Experimental results
Datasets | Model | B@1 | B@2 | D@1 | D@2 | Perplexity |
---|---|---|---|---|---|---|
Seq2Seq | 2.71 | 1.58 | 1.24 | 6.85 | 24.82 | |
HRED | 2.59 | 1.59 | 1.17 | 6.65 | 27.14 | |
VHRED | 2.49 | 1.55 | 1.15 | 6.42 | 28.65 | |
Ours | 2.79 | 1.89 | 1.58 | 8.56 | 22.91 | |
Seq2Seq | 3.13 | 5.70 | 5.5 | 29.0 | 53.3 | |
HRED | 2.56 | 5.73 | 5.21 | 32.39 | 49.6 | |
VHRED | 3.31 | 5.65 | 5.65 | 34.56 | 47.2 | |
Ours | 3.57 | 5.90 | 5.89 | 31.21 | 40.8 |
Experiments show that the proposed method performs well on two different datasets. Compared with the baseline Seq2Seq method, the Perplexity value of the proposed method is reduced by 1.91 compared with the baseline Seq2Seq method, and the smaller the value, the higher the accuracy of the proposed method. Compared with the VHRED model, the B@1 value of this method increased by 0.3, the B@2 value increased by 0.34, and the D@2 value increased by 2.14, all of which indicate that this method is better and still the same on the dataset COVID-19. Figure 5 shows the following example of the conversation under test of the model in this document. Experiments show that the proposed method.
Example of model generation
Model generation sample For example, when the patient proposes diarrhea, nasal congestion, runny nose and other symptoms and asks what to do, the doctor needs to look for knowledge related to the patient’s disease in the knowledge triad through the patient’s description of the disease, see which conditions the patient’s symptoms are related to, further inquire about the patient’s condition, and finally give a reply that the doctor can refer to.
In order to solve the problem of surging demand for user consultation and shortage of medical personnel providing online diagnosis and treatment consulting services in the field of intelligent healthcare, this paper constructs a knowledge-based medical dialogue generation model, although the traditional template-based method is simple, but it requires high-skilled talents to write different templates in different fields, the labor maintenance cost is high, and the dialogue system built by slot filling patients can only find the existing answer set, can not be expanded, and the user utilization efficiency is low.
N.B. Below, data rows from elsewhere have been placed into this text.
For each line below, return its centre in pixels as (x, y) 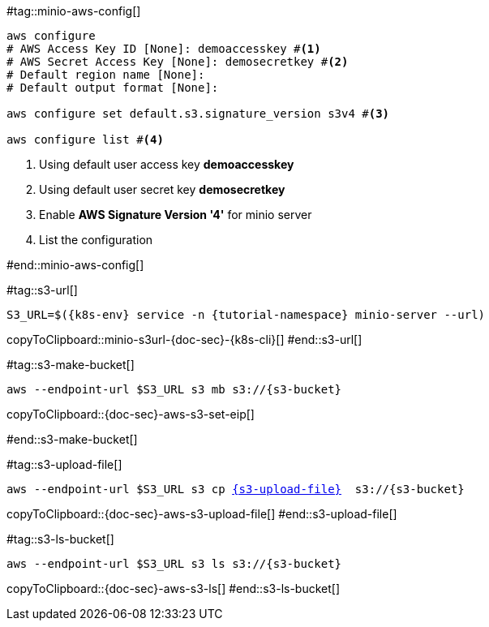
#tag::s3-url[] (42, 290)
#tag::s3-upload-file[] (64, 464)
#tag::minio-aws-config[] (74, 11)
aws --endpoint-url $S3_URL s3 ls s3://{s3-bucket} (174, 564)
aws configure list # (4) (85, 140)
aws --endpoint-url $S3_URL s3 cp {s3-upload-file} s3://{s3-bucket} (236, 489)
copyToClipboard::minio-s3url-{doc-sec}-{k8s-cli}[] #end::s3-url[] (184, 339)
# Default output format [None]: (113, 88)
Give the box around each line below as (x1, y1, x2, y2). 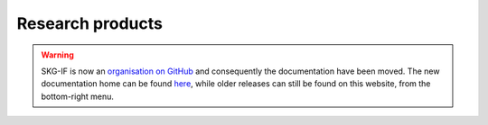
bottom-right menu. (41, 91, 115, 102)
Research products (16, 13, 163, 33)
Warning (41, 49, 74, 60)
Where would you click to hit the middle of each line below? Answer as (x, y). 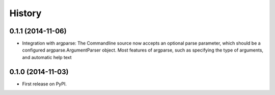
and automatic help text (47, 57)
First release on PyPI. (45, 84)
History (25, 13)
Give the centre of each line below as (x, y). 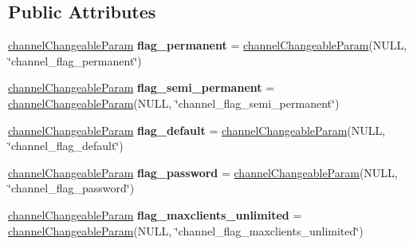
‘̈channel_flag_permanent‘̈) (75, 60)
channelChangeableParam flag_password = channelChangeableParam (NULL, (203, 172)
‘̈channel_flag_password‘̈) (71, 188)
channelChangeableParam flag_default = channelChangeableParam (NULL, (197, 130)
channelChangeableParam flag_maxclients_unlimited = (155, 214)
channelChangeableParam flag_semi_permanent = (142, 87)
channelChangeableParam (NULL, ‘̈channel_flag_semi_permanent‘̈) (174, 103)
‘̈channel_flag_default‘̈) (66, 146)
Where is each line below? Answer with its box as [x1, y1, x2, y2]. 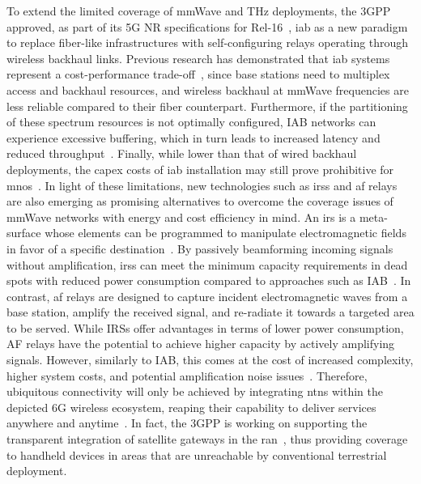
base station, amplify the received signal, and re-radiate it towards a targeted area [6, 304, 415, 321]
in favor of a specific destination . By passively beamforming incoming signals [6, 240, 393, 257]
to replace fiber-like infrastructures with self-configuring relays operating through [6, 34, 409, 51]
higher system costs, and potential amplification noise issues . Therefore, [6, 367, 368, 384]
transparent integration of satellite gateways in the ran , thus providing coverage [6, 431, 408, 448]
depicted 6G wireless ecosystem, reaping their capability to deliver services [6, 398, 376, 415]
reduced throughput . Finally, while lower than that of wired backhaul [6, 145, 357, 162]
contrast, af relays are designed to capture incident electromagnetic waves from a [6, 287, 408, 304]
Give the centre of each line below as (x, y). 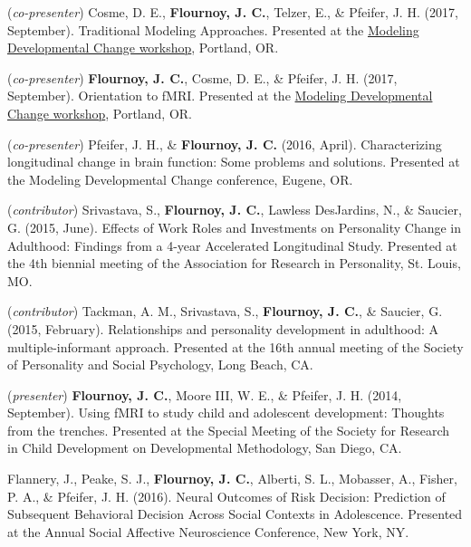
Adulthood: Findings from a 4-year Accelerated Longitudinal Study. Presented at (232, 245)
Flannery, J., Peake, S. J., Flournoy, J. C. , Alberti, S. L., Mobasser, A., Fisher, (232, 479)
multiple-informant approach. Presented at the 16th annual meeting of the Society (235, 346)
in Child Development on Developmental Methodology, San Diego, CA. (205, 448)
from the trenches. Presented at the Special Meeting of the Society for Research (229, 430)
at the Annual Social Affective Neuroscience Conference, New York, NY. (208, 531)
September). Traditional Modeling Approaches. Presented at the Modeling (213, 29)
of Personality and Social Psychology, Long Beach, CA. (160, 365)
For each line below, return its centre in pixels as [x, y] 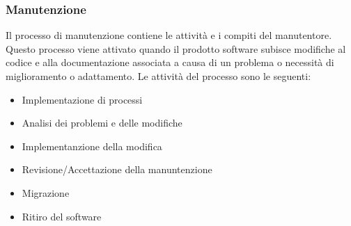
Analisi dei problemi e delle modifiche [102, 123]
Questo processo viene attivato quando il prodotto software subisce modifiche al [176, 48]
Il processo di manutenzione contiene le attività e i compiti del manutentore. [169, 35]
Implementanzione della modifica [92, 146]
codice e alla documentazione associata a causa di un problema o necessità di [170, 62]
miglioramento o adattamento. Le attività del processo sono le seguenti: [158, 76]
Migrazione [46, 192]
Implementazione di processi [82, 99]
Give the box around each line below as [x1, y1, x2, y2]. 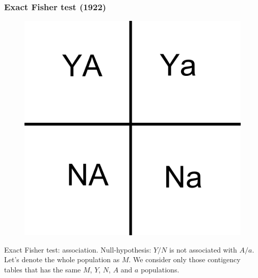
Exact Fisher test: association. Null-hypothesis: [4, 244, 151, 255]
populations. [141, 264, 179, 274]
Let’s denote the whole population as [4, 254, 120, 265]
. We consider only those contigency [128, 254, 241, 265]
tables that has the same [4, 264, 81, 274]
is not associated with [169, 244, 237, 255]
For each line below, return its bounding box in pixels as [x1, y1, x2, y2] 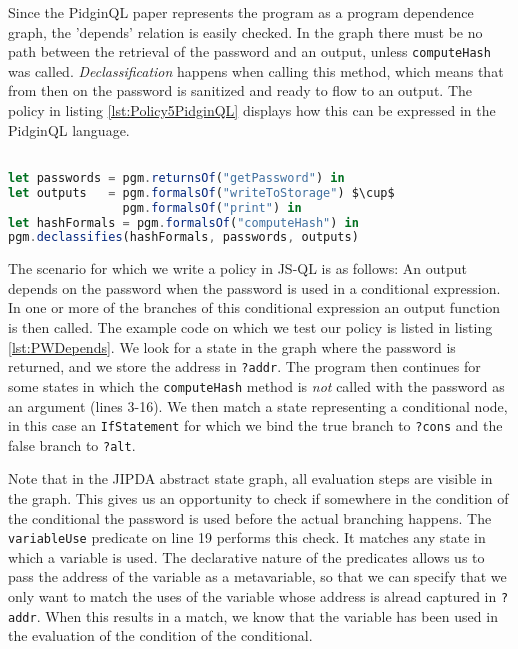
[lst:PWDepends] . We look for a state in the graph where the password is [8, 336, 456, 357]
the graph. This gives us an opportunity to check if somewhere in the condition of [8, 488, 509, 509]
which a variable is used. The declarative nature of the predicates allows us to [8, 546, 485, 567]
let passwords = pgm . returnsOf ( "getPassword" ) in [8, 170, 345, 185]
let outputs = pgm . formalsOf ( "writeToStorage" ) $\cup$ [8, 185, 395, 200]
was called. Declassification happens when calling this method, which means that [8, 60, 504, 81]
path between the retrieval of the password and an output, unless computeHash [8, 41, 491, 62]
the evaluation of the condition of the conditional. [8, 625, 313, 646]
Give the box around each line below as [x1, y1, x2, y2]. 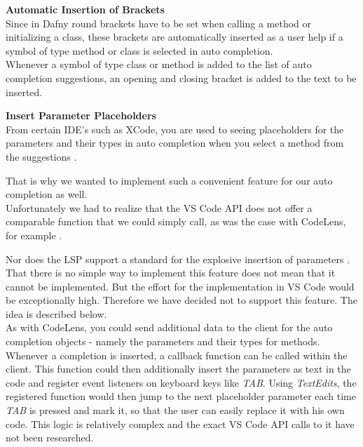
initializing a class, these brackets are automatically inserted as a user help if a [6, 29, 343, 44]
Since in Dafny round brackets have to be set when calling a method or [6, 15, 312, 30]
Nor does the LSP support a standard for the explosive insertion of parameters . [6, 251, 350, 266]
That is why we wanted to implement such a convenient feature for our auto [6, 173, 333, 187]
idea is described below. [6, 306, 107, 321]
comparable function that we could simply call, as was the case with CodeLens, [6, 214, 346, 229]
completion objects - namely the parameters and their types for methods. [6, 334, 320, 349]
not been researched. [6, 430, 94, 445]
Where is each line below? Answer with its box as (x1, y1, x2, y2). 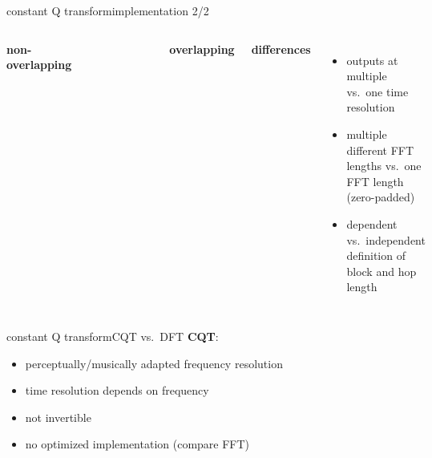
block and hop (346, 262, 417, 279)
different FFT (346, 141, 414, 158)
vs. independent (346, 231, 426, 248)
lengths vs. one (346, 157, 422, 174)
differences (251, 40, 311, 57)
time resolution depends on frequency (25, 382, 209, 399)
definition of (346, 247, 406, 264)
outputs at (346, 51, 398, 68)
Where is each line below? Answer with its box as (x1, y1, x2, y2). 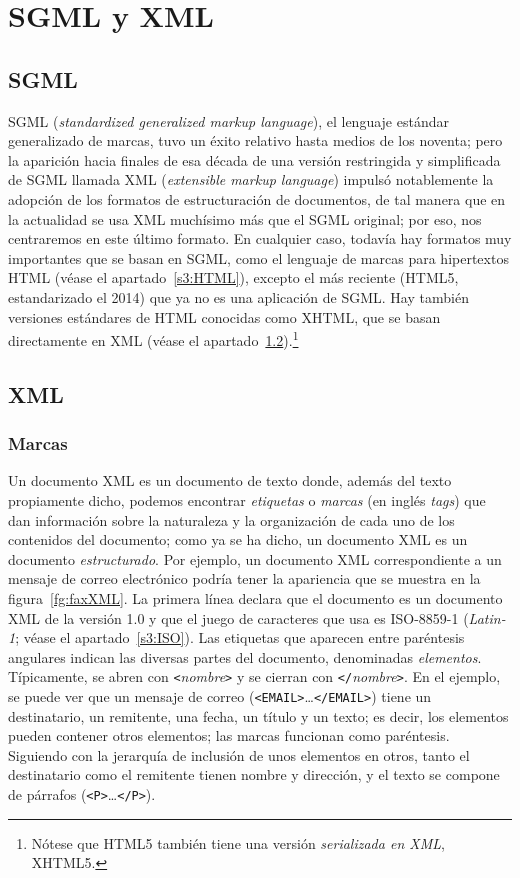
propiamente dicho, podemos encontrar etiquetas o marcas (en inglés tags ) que (8, 489, 486, 510)
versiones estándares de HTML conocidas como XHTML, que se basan (8, 306, 441, 327)
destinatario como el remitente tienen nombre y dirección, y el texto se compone (8, 764, 500, 785)
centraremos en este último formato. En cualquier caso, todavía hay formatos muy (8, 228, 512, 249)
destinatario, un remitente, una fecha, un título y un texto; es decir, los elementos (8, 705, 509, 726)
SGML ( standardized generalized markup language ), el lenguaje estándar (8, 110, 449, 131)
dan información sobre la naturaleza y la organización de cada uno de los (8, 509, 455, 530)
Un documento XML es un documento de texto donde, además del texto (8, 470, 452, 491)

Therefore, this paper proposes a medical conversation generation model that adds external knowledge, and under the premise of using pre-trained models to enhance the scalability and portability of the proposed model, this paper pioneeringly combines external knowledge to improve the medical response generation task by tracking the patient’s status and detecting the doctor’s behavior. A large number of experiments on KaMed and COVID-19 show that the medical dialogue generation model based on this paper is superior to most baseline models in BLEU value, Discrete value and Perplexity value, which verifies the effectiveness of this model.
In the next study, it is planned to integrate patients’ emotional variables into the dialogue generation model to enable the model to better understand the sentences expressed by the patient’s spoken expression, hoping to generate more personalized and targeted responses and further improve the performance of the model in generating responses.